The early interlopers who struggled to grasp what was before their eyes could scarcely have imagined the outsized place Haida design, especially totem poles and masks, would come to occupy around the world in major museums, private collections, and even the popular imagination. For many Canadians, the renaissance of Haida and other Pacific Northwest traditions in contemporary art since the 1970s now represents an unofficial national style, rivalling Group of Seven landscapes and Inuit sculpture and printmaking. (To the First Nations themselves, of course, their art means much more than a way to elevate an airport concourse or a corporate boardroom.) A crucial early chapter in how Haida creativity achieved such stature is expertly told in Skidegate House Models: From Haida Gwaii to the Chicago World’s Fair and Beyond by Robin K. Wright, a professor and curator emerita at the University of Washington in Seattle.
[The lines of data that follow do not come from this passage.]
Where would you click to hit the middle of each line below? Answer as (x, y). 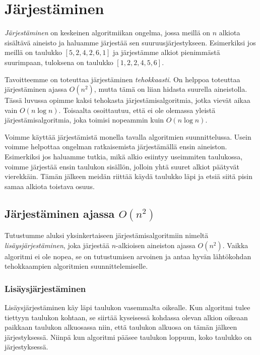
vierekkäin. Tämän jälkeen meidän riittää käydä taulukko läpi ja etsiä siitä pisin (128, 176)
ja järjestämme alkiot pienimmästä (167, 52)
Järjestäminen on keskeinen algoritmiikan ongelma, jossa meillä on (108, 33)
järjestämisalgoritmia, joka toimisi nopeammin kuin (84, 120)
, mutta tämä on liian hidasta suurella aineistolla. (171, 89)
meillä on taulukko (33, 52)
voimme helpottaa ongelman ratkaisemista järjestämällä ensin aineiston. (116, 146)
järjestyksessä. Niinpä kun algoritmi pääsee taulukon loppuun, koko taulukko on (128, 337)
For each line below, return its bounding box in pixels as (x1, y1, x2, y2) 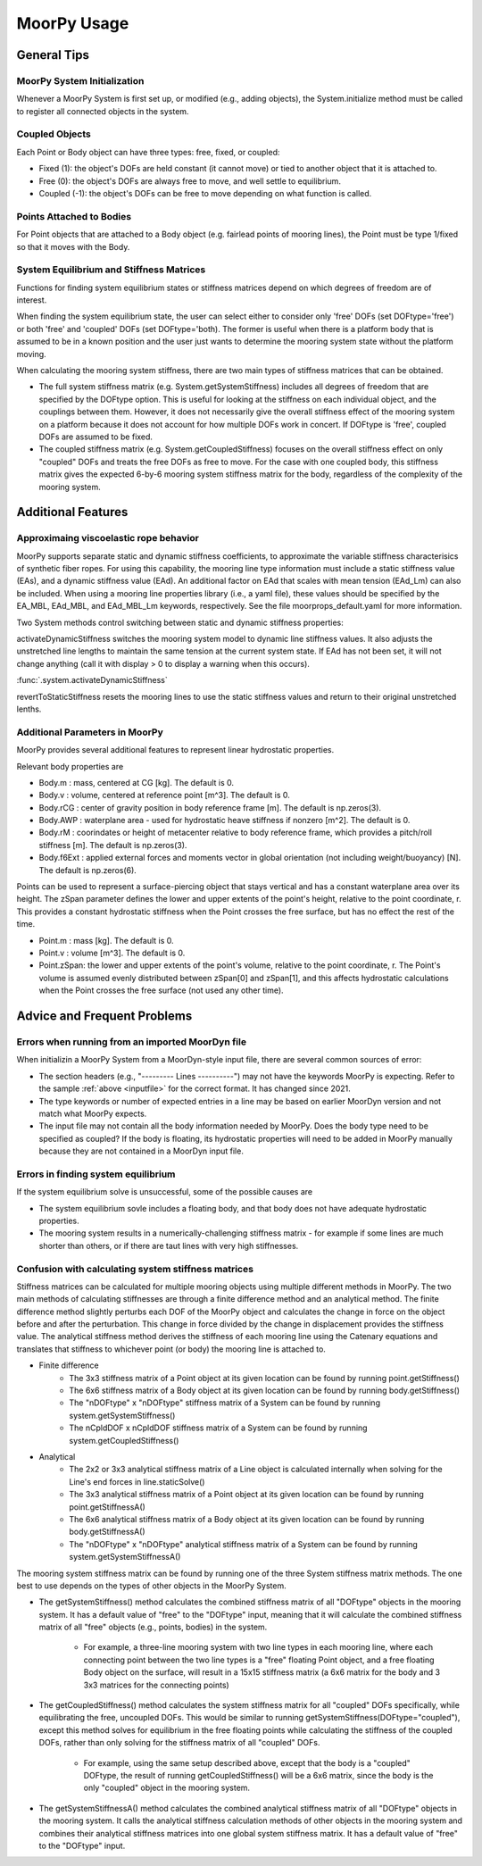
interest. (16, 295, 47, 305)
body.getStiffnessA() (69, 1527, 146, 1537)
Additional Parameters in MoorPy (16, 726, 164, 738)
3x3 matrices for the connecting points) (83, 1679, 229, 1690)
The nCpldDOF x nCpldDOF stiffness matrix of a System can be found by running (69, 1422, 368, 1433)
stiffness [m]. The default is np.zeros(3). (38, 839, 187, 850)
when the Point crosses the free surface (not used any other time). (38, 985, 285, 995)
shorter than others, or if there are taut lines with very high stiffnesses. (38, 1240, 299, 1251)

Carving out somewhat qualified space at the Chicago World’s Fair.

Silas Kaufman

The notion that a world’s fair should showcase Indigenous cultures was established before Chicago hosted the stupendous World’s Columbian Exposition in 1893. For Philadelphia’s fair in 1876, the Smithsonian Institution assembled exhibits meant to tell the story of the American Indian. In Paris in 1889, faux villages from the French colonies were set up. Chicago’s impresarios turned to Fredric Ward Putnam, an eminent Harvard anthropologist, to oversee its ethnology and archeology displays. As his right hand, Putnam picked Franz Boas, a young German American scholar who would become a foundational figure in modern anthropology.
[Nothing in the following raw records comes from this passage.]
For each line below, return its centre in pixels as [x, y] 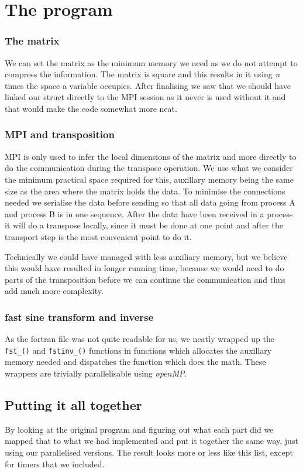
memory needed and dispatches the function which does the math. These [135, 362]
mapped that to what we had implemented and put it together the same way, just [151, 441]
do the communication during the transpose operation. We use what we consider [149, 168]
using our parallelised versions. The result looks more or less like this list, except [149, 452]
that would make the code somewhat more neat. [91, 108]
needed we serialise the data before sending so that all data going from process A [150, 202]
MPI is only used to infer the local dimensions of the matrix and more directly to [151, 156]
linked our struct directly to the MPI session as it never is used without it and [145, 97]
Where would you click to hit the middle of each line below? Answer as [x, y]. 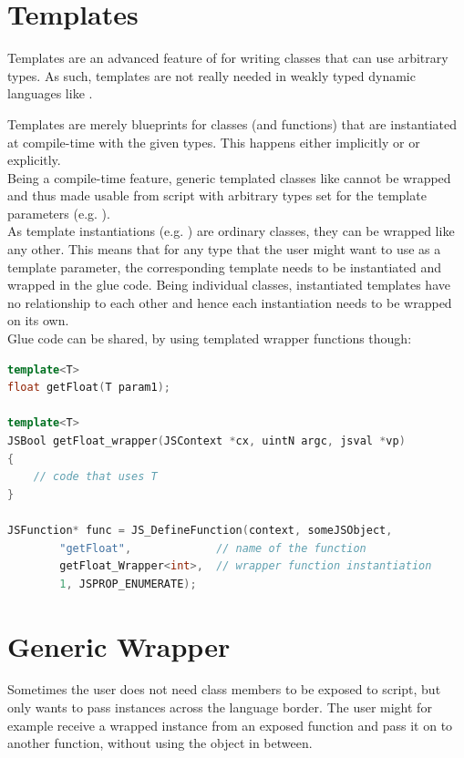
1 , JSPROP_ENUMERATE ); [128, 584]
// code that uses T [95, 477]
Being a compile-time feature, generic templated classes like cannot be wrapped [229, 177]
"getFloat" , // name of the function [213, 548]
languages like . [50, 93]
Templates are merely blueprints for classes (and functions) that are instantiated [232, 123]
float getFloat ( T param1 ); [89, 388]
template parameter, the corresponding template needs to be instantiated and [224, 266]
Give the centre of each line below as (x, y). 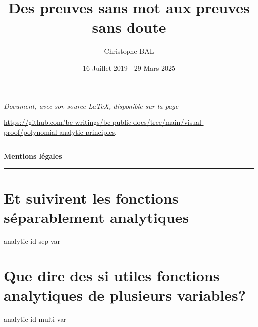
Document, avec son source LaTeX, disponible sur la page (91, 105)
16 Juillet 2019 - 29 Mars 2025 (129, 67)
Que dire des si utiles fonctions (112, 275)
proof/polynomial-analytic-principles (60, 132)
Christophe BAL (129, 51)
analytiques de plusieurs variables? (125, 295)
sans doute (129, 27)
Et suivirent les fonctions (91, 198)
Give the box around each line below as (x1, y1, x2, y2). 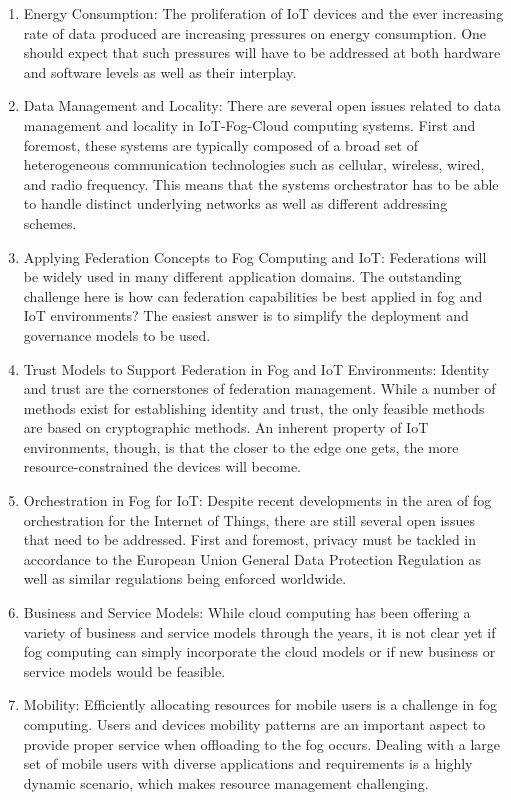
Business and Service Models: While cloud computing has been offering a (23, 602, 471, 623)
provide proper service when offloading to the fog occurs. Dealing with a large (23, 733, 500, 754)
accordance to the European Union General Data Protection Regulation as (23, 548, 482, 569)
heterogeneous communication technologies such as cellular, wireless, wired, (23, 154, 485, 175)
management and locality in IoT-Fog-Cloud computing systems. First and (23, 114, 476, 135)
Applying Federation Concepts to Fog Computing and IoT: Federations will (23, 246, 487, 267)
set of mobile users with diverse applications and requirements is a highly (23, 753, 473, 774)
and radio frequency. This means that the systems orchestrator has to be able (23, 173, 499, 194)
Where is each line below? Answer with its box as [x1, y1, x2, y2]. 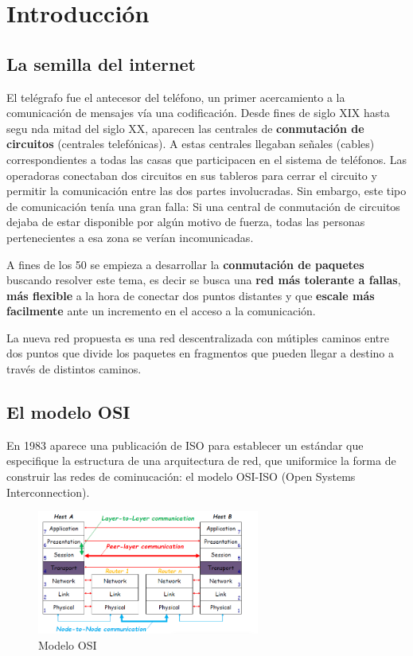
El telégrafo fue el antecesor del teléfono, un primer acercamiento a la [6, 88, 345, 105]
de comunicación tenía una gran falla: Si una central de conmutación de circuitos [6, 197, 400, 214]
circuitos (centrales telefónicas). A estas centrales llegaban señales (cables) [6, 135, 375, 152]
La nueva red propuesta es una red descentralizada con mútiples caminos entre [6, 329, 390, 346]
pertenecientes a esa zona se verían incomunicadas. [6, 228, 254, 245]
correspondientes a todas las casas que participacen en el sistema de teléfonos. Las [6, 150, 407, 167]
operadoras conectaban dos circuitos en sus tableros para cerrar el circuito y [6, 166, 377, 183]
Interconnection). [6, 483, 90, 500]

The fair was meant to commemorate the four hundredth anniversary of Columbus’s famous 1492 voyage, and Putnam and Boas aspired to represent “on a grand scale” the peoples living in North America when Europeans began to wade ashore. The dark irony wasn’t lost on Indigenous leaders. Simon Pokagon, a Potawatomi activist, wrote that the fair amounted to celebrating “our own funeral, the discovery of America.” Pokagon’s scathing booklet The Red Man’s Rebuke was widely discussed at the time. Of course, the show went on. It featured the original Ferris Wheel, belly dancers, a Bedouin camp, Chinese theatre, a German beer hall. Throngs marvelled at the gimcrack neoclassical architecture of the famous White City.

But Putnam and Boas weren’t Barnum and Bailey. “Putnam had not planned for the WCE exhibits to be racist,” Wright explains. “Rather, he intended ‘the presentation of native life [to] be in every way satisfactory and creditable to the native peoples, and no exhibition of a degrading or derogatory character will be permitted.’ ” Still, nobody thought to ask Skidegate residents to be on hand to explain the artifacts and artwork assembled. “Nowhere at the WCE were the voices of the Haida heard, except as they were imbedded in the carvings themselves.”
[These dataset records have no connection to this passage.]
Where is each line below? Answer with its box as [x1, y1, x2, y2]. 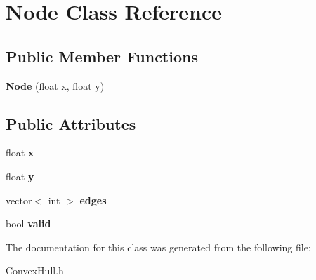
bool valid [6, 216, 51, 231]
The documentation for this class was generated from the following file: [6, 239, 311, 254]
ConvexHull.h [6, 263, 64, 278]
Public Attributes [6, 112, 136, 134]
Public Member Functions [6, 45, 198, 67]
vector [6, 192, 32, 207]
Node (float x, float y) [6, 78, 105, 93]
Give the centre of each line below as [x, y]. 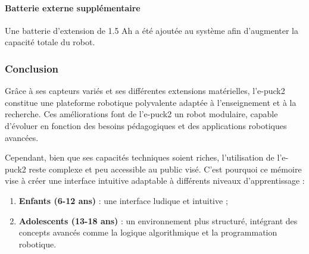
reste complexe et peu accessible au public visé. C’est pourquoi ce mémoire [165, 169]
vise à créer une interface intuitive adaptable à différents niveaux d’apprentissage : [155, 181]
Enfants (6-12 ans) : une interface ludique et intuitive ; [123, 200]
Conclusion [32, 68]
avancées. [22, 137]
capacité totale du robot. [50, 42]
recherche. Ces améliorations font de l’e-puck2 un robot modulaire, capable [141, 114]
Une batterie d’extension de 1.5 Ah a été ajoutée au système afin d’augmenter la [152, 30]
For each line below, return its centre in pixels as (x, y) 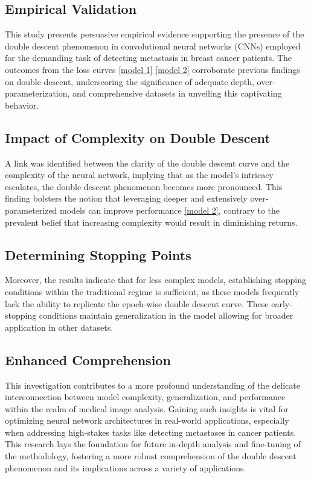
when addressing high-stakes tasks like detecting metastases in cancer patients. (151, 432)
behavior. (22, 105)
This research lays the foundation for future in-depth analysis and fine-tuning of (153, 444)
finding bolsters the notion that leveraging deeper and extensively (126, 198)
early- (282, 303)
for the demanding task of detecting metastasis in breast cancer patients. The (148, 58)
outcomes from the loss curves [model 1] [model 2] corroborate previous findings (152, 69)
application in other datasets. (59, 327)
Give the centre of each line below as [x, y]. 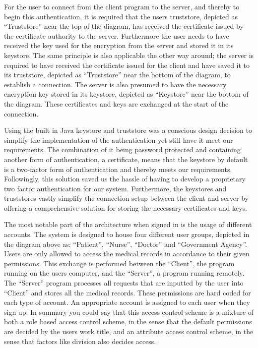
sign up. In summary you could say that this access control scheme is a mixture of [129, 312]
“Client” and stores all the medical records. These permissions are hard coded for [128, 292]
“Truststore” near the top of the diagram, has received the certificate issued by [124, 26]
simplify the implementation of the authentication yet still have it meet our [119, 140]
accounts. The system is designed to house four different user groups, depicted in [127, 234]
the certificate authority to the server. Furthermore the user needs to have [117, 35]
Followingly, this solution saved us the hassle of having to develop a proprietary [125, 179]
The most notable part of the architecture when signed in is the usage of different [128, 224]
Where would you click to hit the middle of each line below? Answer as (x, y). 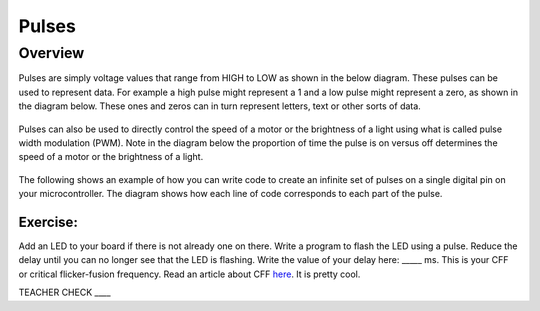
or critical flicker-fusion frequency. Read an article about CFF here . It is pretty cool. (189, 274)
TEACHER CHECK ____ (64, 292)
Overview (51, 53)
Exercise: (48, 221)
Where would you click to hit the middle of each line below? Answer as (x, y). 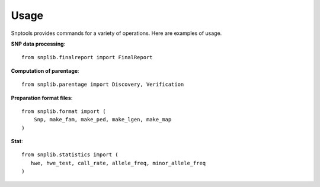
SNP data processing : (38, 44)
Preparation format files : (42, 98)
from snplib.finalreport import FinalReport (87, 57)
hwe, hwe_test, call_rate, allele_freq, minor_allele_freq (118, 163)
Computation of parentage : (45, 70)
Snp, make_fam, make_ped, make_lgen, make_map (103, 120)
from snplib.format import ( (64, 111)
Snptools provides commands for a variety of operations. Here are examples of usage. (116, 33)
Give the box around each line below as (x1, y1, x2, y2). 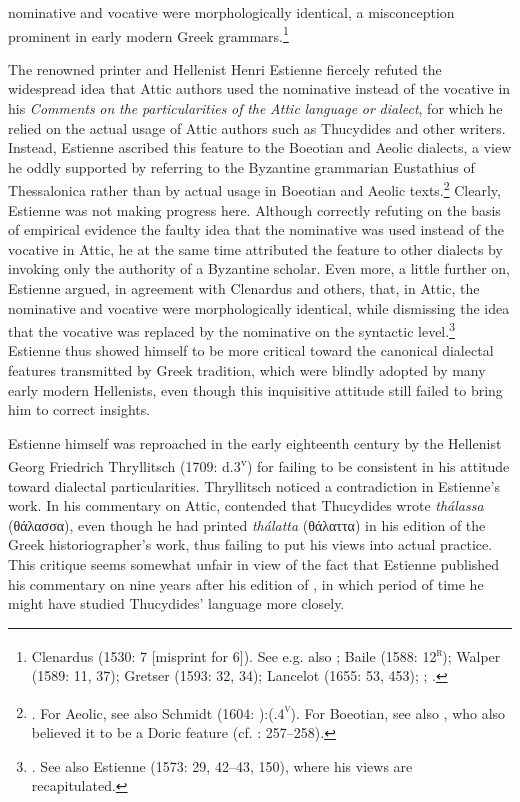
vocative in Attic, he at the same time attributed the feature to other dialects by (8, 238, 503, 259)
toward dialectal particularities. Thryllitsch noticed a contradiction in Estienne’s (8, 475, 500, 496)
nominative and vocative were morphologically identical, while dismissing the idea (8, 297, 510, 318)
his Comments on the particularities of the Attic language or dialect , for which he (8, 98, 503, 119)
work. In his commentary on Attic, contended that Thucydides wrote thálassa (8, 495, 484, 516)
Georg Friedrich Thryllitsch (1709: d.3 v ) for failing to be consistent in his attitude (8, 453, 510, 477)
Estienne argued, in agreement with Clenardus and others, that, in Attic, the (8, 278, 480, 299)
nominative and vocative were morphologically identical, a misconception (8, 2, 455, 22)

Wright became fascinated by a carved model of Skidegate showcased in Chicago when she was researching Northern Haida Master Carvers, her landmark 2001 book, which is admired equally by scholars and by Haida artists who rely on it as a resource. More than a consummate connoisseur of Haida design motifs, Wright is also a tireless genealogical and archival researcher. Her opus corrected past misattributions and affixed the names of individual artists to previously anonymous nineteenth-century masterpieces.

In her latest book, she pieces together the tale of how the display came to be planned for the world’s fair, before turning to the Skidegate models themselves. Boas set the project in motion in 1892, hiring a dubious character named James Deans, a Scottish immigrant living in Victoria, to oversee the commissioning. The idea was to show Skidegate as it had been in 1864. Why that particular year was chosen isn’t clear, but Boas seemed to want to capture the village in a pristine state — still the beguiling sight described by Green decades earlier. Those days, tragically, were past. When Deans arrived in Skidegate to hire carvers for the Chicago job, only three of the traditional cedar plank houses were still standing, along with just a few of the archetypal poles.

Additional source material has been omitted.